Oh and please forward this information to potential other participants and people you think should come as well.

Third CI IRC meeting and more

Monday, January 5th, 2015

There was another successful IRC meeting about KDE CI before xmas and you can read about it in the summary. For our third meeting we’d like to do another Doodle to get as many people from as many timezones as possible.

And in general we’re making quite some progress.
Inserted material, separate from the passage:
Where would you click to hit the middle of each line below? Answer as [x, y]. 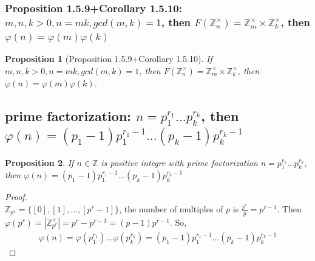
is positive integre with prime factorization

Most of the work is currently done for a QStandardPaths upstream patch to get our apps running under MacOSX and Windows and there is even more to read about the amazing work our SoK student Scarlett Clark is doing.

Oh and don’t forget to help our new member GCompris to get some new looks.

How to contribute as a non-developer and the KDE-CI meeting date is set

Thursday, November 27th, 2014

First about the upcoming IRC meeting about KDE’s Continuous Integration (CI) system. The Doodle resulted in the 2nd of December us our meeting day. We’ll see you in #kde-devel at 20.00 (8pm) CET (UTC+1). See this notepad about the agenda and Co.

And now about the way you can contribute to KDE even though you can’t program:

  • Do you like to write thrilling articles about KDE and its software?
  • Do you like to interview people?
  • Are you an English native speaker and spot writing errors on first sight?
  • Would you like to take care of regular and repetitive jobs like e.g. the beta release announcements?
  • Do you know something about promo work and marketing?